BEGIN Material provided
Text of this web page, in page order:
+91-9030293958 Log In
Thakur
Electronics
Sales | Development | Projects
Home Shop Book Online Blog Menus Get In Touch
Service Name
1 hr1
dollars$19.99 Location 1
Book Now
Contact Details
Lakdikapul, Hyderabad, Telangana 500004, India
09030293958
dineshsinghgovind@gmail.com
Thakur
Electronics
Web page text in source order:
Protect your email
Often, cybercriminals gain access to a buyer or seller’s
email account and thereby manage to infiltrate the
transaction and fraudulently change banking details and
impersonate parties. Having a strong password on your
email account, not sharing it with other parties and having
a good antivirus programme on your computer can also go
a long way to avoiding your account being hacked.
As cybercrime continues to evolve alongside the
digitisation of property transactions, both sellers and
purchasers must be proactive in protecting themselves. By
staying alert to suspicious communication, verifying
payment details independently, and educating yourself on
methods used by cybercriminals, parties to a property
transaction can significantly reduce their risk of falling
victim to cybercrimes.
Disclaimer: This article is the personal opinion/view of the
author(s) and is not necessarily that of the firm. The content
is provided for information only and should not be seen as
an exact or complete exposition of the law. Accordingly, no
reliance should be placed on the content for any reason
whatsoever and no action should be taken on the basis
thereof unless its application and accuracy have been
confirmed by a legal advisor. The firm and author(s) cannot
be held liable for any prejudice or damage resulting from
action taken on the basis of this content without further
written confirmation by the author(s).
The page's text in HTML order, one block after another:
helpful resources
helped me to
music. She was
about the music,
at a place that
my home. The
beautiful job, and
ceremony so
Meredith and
END Material provided
BEGIN Material provided
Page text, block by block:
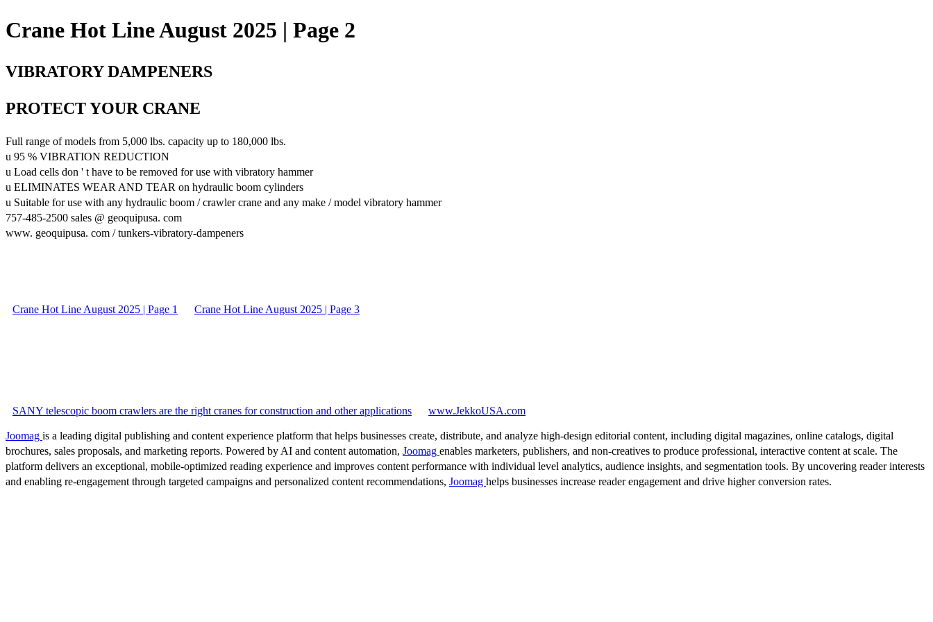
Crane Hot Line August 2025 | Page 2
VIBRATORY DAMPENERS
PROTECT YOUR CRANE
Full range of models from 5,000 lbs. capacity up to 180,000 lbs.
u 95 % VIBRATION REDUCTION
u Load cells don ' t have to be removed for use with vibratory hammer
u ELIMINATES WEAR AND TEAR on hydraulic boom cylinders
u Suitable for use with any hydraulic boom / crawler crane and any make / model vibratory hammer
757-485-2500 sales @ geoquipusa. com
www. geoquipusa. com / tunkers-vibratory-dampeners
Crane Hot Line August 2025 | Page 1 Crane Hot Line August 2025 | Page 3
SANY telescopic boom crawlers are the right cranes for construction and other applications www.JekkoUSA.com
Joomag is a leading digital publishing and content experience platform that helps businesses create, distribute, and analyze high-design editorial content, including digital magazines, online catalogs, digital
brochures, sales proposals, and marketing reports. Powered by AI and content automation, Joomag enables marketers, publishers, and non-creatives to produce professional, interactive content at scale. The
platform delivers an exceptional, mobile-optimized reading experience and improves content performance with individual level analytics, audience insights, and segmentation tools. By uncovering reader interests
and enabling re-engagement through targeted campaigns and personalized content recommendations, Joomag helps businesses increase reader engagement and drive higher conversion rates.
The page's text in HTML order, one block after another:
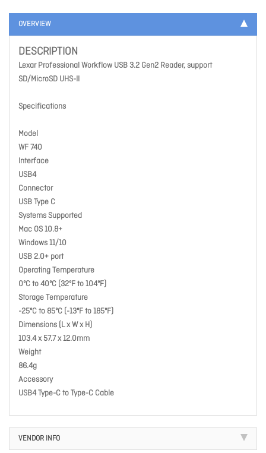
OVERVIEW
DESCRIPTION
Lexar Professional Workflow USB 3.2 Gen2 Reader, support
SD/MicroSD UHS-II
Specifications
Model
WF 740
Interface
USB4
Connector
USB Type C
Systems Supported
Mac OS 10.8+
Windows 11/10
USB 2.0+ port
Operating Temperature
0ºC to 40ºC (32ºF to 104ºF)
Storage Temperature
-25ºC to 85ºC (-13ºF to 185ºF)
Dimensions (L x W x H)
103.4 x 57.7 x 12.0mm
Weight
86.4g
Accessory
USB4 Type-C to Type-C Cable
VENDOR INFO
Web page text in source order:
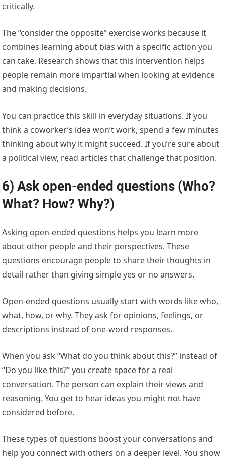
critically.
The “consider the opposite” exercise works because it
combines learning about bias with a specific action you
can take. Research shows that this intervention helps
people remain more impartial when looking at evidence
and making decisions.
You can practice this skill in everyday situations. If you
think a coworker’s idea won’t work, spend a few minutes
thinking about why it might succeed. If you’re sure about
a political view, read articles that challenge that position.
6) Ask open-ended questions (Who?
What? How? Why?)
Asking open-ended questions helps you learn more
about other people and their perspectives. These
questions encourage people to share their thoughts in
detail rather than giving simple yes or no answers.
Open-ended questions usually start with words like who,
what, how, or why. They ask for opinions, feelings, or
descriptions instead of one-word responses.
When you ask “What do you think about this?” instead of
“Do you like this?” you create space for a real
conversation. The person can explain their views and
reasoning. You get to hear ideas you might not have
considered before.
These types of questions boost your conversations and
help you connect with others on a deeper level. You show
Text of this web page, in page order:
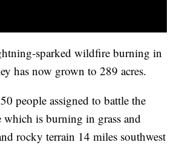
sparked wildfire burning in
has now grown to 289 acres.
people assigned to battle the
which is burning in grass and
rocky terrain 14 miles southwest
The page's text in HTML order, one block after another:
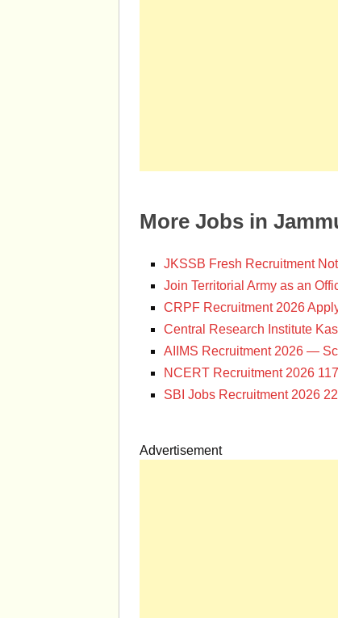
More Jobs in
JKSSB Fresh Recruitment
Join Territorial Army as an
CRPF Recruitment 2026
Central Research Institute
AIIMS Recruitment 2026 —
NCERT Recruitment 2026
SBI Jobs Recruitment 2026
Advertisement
END Material provided
BEGIN Material provided
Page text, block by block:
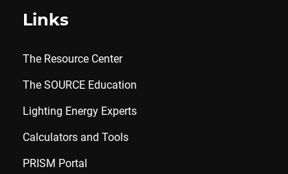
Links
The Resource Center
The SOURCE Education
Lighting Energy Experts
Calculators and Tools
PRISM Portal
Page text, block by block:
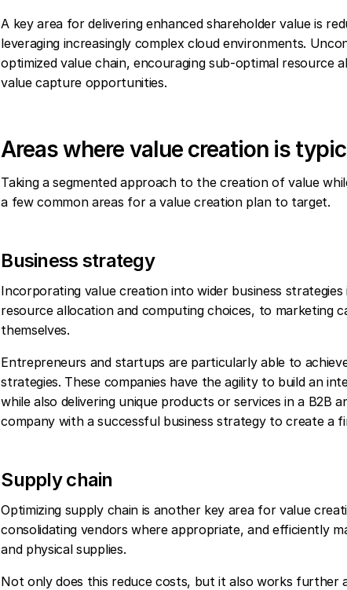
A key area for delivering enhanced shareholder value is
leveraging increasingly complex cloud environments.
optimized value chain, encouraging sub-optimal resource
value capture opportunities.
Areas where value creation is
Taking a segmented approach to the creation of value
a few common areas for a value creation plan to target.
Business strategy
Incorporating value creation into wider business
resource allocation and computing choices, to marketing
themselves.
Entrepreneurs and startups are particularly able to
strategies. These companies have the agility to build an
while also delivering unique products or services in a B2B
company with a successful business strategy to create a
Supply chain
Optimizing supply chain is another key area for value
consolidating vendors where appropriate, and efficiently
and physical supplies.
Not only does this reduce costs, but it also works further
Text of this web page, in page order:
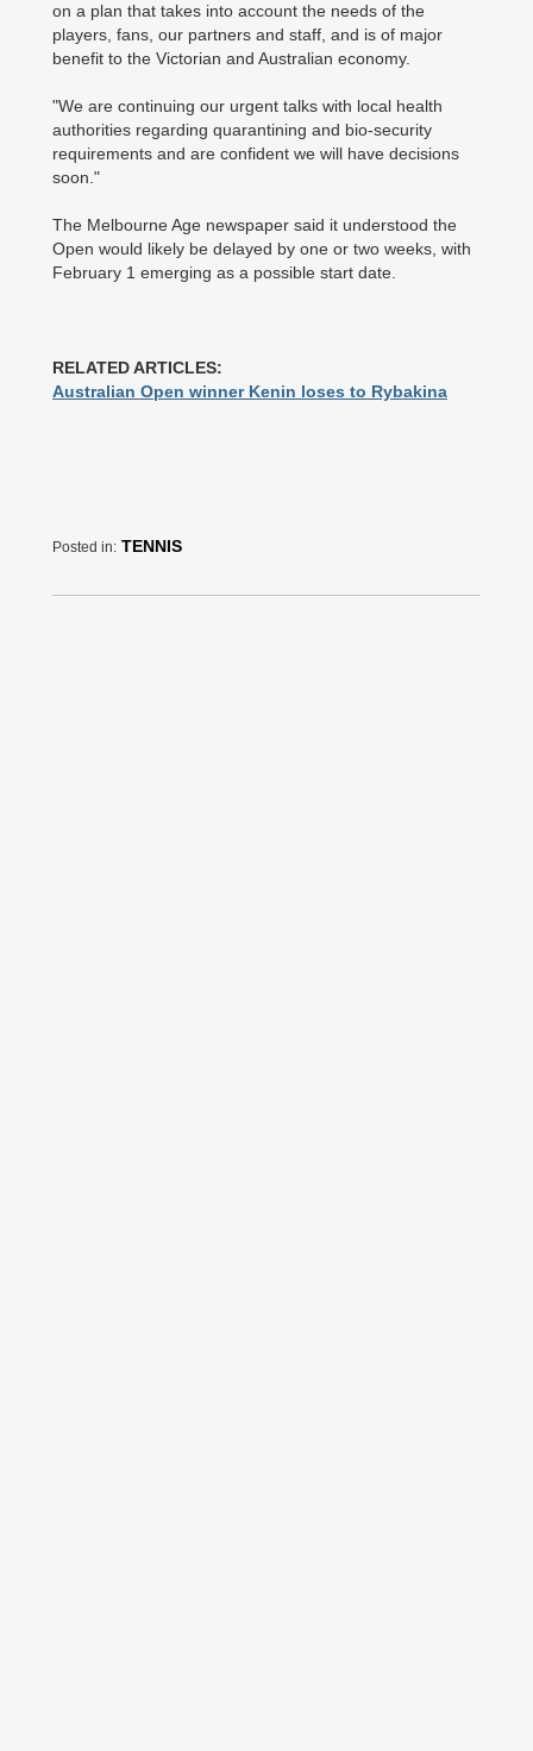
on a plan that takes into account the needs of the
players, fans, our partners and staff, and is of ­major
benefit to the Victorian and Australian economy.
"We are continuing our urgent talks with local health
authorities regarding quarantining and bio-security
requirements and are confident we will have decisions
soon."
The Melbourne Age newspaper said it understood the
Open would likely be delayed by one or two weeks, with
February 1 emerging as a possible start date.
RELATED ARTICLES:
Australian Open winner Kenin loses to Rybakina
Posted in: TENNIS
END Material provided
## Work order
Pick out all lines from the data above in which the word "instead" appears.

## Written answer
descriptions instead of one-word responses.
When you ask “What do you think about this?” instead of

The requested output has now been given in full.